● **Data extract**
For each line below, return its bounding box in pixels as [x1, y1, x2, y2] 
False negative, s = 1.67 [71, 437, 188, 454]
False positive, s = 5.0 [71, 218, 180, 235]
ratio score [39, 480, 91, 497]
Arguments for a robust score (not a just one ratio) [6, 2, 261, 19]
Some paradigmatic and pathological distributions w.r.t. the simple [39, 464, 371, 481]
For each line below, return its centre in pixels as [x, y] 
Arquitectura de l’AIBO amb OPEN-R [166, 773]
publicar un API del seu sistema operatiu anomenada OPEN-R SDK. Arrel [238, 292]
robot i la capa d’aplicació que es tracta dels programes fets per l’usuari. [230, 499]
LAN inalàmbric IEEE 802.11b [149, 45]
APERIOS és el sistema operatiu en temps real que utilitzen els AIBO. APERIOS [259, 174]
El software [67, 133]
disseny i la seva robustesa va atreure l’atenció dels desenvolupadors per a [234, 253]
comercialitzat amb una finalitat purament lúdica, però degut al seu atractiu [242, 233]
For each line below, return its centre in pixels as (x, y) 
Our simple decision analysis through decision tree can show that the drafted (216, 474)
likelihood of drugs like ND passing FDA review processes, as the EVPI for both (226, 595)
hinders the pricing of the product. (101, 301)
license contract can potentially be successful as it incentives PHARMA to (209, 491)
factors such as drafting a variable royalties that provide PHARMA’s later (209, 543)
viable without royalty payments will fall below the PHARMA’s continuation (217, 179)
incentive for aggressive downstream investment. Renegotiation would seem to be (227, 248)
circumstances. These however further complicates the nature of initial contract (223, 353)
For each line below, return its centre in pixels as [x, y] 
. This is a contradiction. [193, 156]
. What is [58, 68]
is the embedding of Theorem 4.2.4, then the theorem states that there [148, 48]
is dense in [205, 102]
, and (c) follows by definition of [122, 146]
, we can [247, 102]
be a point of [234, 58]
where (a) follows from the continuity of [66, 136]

● **Problem description**
Reproduce the data in full, precisely as given.

● **Exercise output**
For each line below, return its bounding box in pixels as [x1, y1, x2, y2] 
False negative, s = 1.67 [71, 437, 188, 454]
False positive, s = 5.0 [71, 218, 180, 235]
ratio score [39, 480, 91, 497]
Arguments for a robust score (not a just one ratio) [6, 2, 261, 19]
Some paradigmatic and pathological distributions w.r.t. the simple [39, 464, 371, 481]
For each line below, return its centre in pixels as [x, y] 
Arquitectura de l’AIBO amb OPEN-R [166, 773]
publicar un API del seu sistema operatiu anomenada OPEN-R SDK. Arrel [238, 292]
robot i la capa d’aplicació que es tracta dels programes fets per l’usuari. [230, 499]
LAN inalàmbric IEEE 802.11b [149, 45]
APERIOS és el sistema operatiu en temps real que utilitzen els AIBO. APERIOS [259, 174]
El software [67, 133]
disseny i la seva robustesa va atreure l’atenció dels desenvolupadors per a [234, 253]
comercialitzat amb una finalitat purament lúdica, però degut al seu atractiu [242, 233]
For each line below, return its centre in pixels as (x, y) 
Our simple decision analysis through decision tree can show that the drafted (216, 474)
likelihood of drugs like ND passing FDA review processes, as the EVPI for both (226, 595)
hinders the pricing of the product. (101, 301)
license contract can potentially be successful as it incentives PHARMA to (209, 491)
factors such as drafting a variable royalties that provide PHARMA’s later (209, 543)
viable without royalty payments will fall below the PHARMA’s continuation (217, 179)
incentive for aggressive downstream investment. Renegotiation would seem to be (227, 248)
circumstances. These however further complicates the nature of initial contract (223, 353)
For each line below, return its centre in pixels as [x, y] 
. This is a contradiction. [193, 156]
. What is [58, 68]
is the embedding of Theorem 4.2.4, then the theorem states that there [148, 48]
is dense in [205, 102]
, and (c) follows by definition of [122, 146]
, we can [247, 102]
be a point of [234, 58]
where (a) follows from the continuity of [66, 136]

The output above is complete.